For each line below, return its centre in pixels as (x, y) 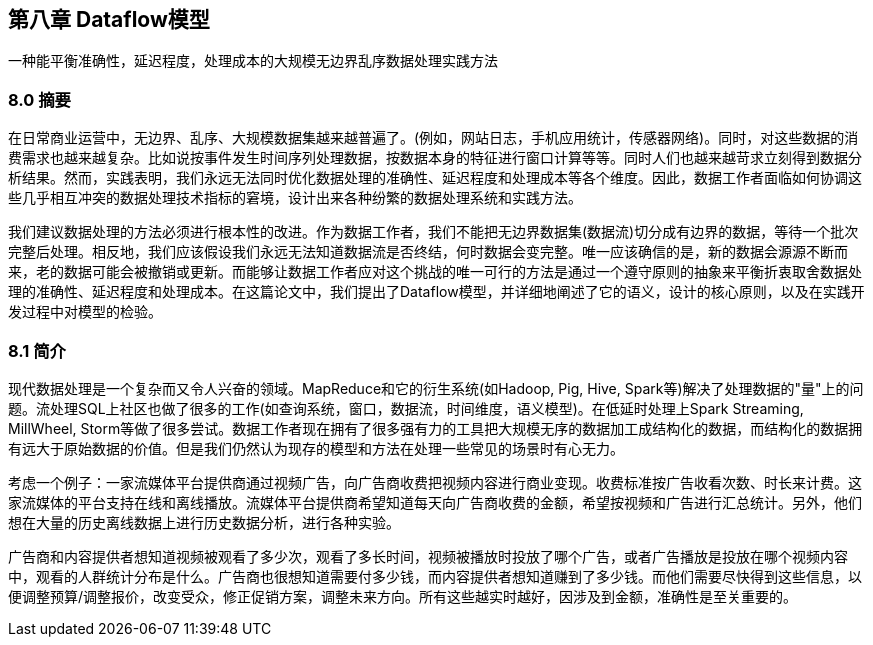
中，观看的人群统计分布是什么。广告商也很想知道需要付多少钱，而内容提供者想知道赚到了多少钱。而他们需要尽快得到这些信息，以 (435, 576)
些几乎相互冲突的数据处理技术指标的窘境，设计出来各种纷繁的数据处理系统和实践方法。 (295, 198)
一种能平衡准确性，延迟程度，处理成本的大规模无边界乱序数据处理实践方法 (253, 61)
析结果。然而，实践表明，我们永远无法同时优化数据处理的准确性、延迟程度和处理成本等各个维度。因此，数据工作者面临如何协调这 (435, 178)
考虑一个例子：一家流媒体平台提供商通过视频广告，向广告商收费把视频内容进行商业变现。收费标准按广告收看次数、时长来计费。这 (435, 482)
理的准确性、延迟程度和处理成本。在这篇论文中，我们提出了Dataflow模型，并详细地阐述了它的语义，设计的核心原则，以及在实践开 (436, 292)
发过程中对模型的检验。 (85, 312)
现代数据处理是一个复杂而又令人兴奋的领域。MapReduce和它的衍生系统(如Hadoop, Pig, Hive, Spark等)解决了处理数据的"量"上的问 (436, 388)
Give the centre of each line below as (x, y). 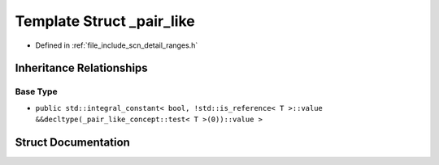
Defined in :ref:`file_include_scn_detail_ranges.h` (117, 45)
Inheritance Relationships (81, 68)
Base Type (36, 91)
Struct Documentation (72, 142)
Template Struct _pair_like (105, 21)
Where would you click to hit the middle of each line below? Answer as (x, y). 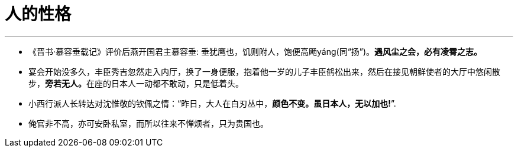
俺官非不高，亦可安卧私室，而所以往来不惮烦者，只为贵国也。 (148, 123)
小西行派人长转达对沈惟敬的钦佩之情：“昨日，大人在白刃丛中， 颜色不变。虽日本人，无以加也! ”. (212, 103)
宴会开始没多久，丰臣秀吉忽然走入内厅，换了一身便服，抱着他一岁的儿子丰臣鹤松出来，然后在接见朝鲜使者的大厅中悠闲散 (264, 71)
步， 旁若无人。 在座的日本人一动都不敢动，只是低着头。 (136, 83)
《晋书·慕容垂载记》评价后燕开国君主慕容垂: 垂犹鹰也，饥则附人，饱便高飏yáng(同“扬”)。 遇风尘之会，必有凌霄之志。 (255, 51)
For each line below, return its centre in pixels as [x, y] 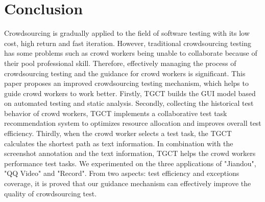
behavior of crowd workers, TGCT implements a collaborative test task [116, 113]
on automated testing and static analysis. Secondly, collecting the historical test [129, 103]
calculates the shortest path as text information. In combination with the [119, 143]
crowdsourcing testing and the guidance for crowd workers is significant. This [125, 73]
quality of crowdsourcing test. [51, 193]
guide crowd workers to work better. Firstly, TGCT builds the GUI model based [130, 93]
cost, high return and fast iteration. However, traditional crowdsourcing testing [128, 43]
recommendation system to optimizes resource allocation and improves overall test [133, 123]
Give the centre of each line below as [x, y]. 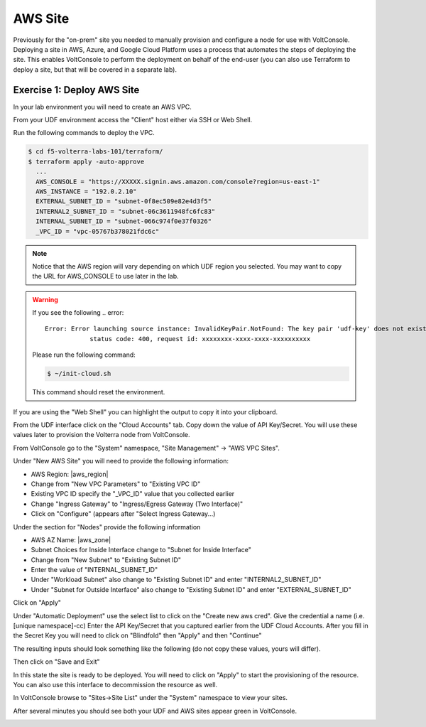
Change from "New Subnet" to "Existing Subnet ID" [106, 560]
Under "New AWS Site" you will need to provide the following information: [121, 461]
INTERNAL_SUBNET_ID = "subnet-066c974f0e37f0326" [124, 221]
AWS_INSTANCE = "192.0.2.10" [87, 191]
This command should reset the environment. [99, 392]
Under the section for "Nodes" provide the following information [107, 527]
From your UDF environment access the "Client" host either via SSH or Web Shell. [133, 120]
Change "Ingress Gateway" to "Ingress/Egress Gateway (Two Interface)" [137, 504]
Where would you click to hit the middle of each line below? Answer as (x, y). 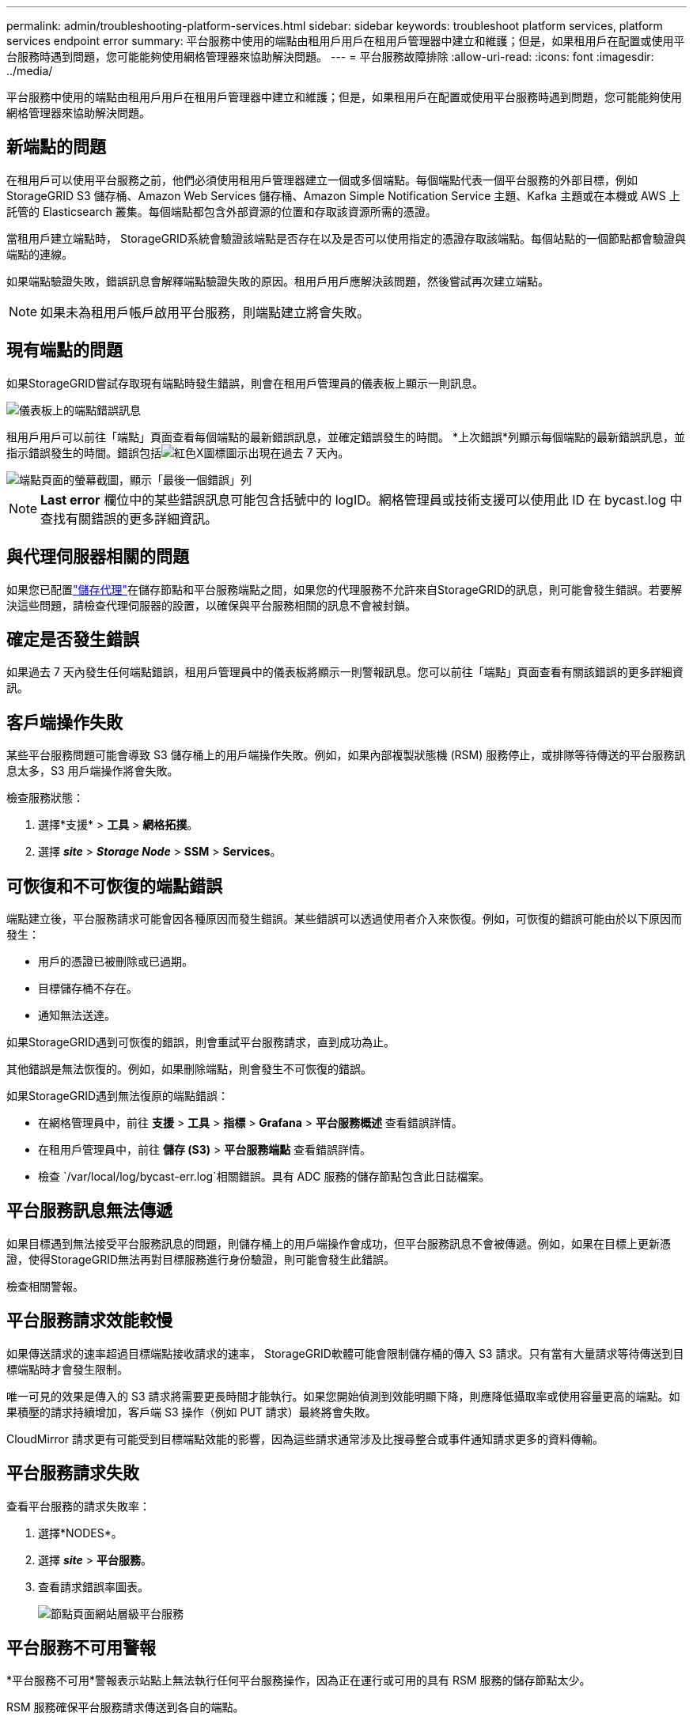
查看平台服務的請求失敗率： (78, 1506)
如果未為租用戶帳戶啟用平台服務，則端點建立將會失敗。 (205, 312)
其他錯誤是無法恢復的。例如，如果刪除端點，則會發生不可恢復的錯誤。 (189, 1069)
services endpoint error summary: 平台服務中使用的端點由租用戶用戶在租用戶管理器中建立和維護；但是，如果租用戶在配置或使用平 (346, 41)
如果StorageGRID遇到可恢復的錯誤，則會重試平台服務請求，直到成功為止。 (201, 1042)
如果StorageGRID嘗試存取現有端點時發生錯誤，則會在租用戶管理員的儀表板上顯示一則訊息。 (245, 383)
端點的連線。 (40, 254)
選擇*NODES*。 (80, 1533)
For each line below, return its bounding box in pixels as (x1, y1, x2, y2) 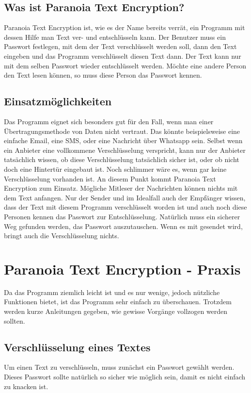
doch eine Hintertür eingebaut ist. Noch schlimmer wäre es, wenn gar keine (4, 164, 227, 174)
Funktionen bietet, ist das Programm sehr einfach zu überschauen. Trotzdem (4, 296, 232, 307)
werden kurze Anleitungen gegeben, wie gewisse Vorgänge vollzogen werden (4, 306, 228, 316)
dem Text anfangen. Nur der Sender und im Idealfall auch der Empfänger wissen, (4, 192, 246, 202)
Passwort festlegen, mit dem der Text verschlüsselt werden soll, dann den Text (4, 41, 237, 51)
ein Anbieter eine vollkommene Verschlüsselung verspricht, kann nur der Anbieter (4, 145, 246, 155)
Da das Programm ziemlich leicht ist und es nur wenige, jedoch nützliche (4, 287, 220, 297)
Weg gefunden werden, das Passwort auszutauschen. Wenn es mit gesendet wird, (4, 221, 243, 231)
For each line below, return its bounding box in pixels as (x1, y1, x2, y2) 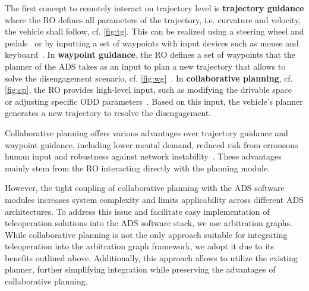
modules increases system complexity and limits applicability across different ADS (5, 193, 304, 205)
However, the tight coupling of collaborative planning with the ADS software (5, 182, 285, 194)
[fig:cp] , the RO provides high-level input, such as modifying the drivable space (5, 83, 292, 96)
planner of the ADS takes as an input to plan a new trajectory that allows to (5, 60, 286, 72)
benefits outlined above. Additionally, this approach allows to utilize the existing (5, 251, 298, 264)
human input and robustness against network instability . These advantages (5, 150, 282, 162)
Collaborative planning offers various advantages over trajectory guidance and (5, 126, 288, 139)
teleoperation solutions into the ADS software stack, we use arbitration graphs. (5, 217, 292, 229)
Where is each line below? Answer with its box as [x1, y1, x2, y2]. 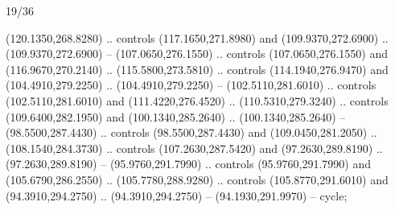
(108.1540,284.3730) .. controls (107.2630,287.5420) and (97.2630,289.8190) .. [6, 139, 383, 156]
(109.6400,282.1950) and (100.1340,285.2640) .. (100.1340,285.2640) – [6, 108, 346, 125]
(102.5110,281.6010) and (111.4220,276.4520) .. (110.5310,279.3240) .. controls [6, 92, 389, 109]
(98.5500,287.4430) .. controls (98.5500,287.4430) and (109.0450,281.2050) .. [6, 124, 377, 141]
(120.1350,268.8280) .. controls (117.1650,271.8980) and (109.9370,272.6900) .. [6, 29, 389, 46]
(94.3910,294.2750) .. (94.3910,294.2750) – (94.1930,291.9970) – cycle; [6, 187, 348, 204]
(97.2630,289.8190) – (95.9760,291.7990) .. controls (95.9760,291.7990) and [6, 155, 371, 172]
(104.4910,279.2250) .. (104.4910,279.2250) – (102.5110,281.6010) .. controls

_____

> _WORK REQUIRED_
Taking the listing above line by line, say how many lines include the string "workers", and give only that number.

> _SOLUTION_
3